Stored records
+--
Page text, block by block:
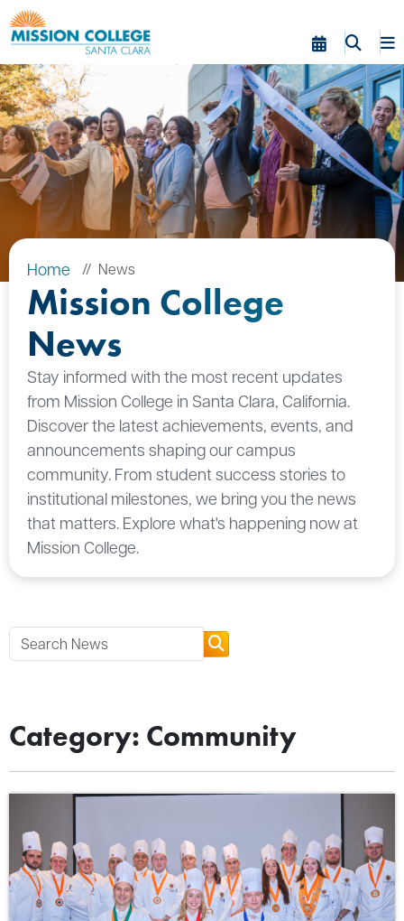
Skip to Main Content
Home News
Mission College
News
Stay informed with the most recent updates
from Mission College in Santa Clara, California.
Discover the latest achievements, events, and
announcements shaping our campus
community. From student success stories to
institutional milestones, we bring you the news
that matters. Explore what's happening now at
Mission College.
Category: Community
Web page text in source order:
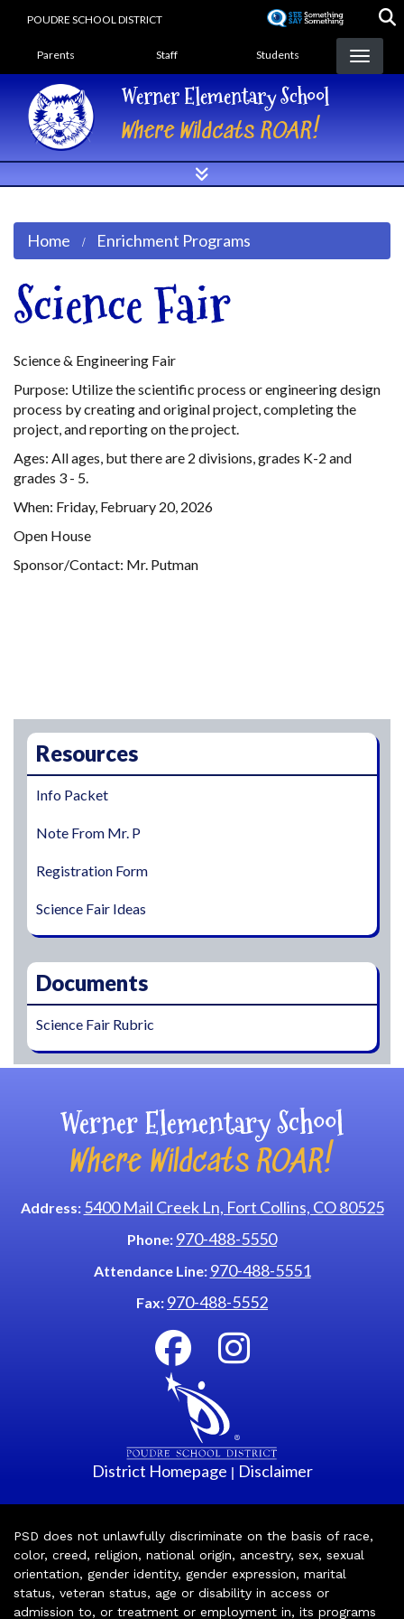
POUDRE SCHOOL DISTRICT
Landing Page Menu
Parents Staff Students
Werner Elementary School
Where Wildcats ROAR!
Home Enrichment Programs
Science Fair
Science & Engineering Fair
Purpose: Utilize the scientific process or engineering design
process by creating and original project, completing the
project, and reporting on the project.
Ages: All ages, but there are 2 divisions, grades K-2 and
grades 3 - 5.
When: Friday, February 20, 2026
Open House
Sponsor/Contact: Mr. Putman
Resources
Info Packet
Note From Mr. P
Registration Form
Science Fair Ideas
Documents
Science Fair Rubric
Werner Elementary School
Where Wildcats ROAR!
Address: 5400 Mail Creek Ln, Fort Collins, CO 80525
Phone: 970-488-5550
Attendance Line: 970-488-5551
Fax: 970-488-5552
District Homepage | Disclaimer
PSD does not unlawfully discriminate on the basis of race,
color, creed, religion, national origin, ancestry, sex, sexual
orientation, gender identity, gender expression, marital
status, veteran status, age or disability in access or
admission to, or treatment or employment in, its programs
+--
### ASSIGNED TASK
Reply with nothing but a number. State how many lines in the records hold the word "Science".

### PROBLEM SOLUTION
4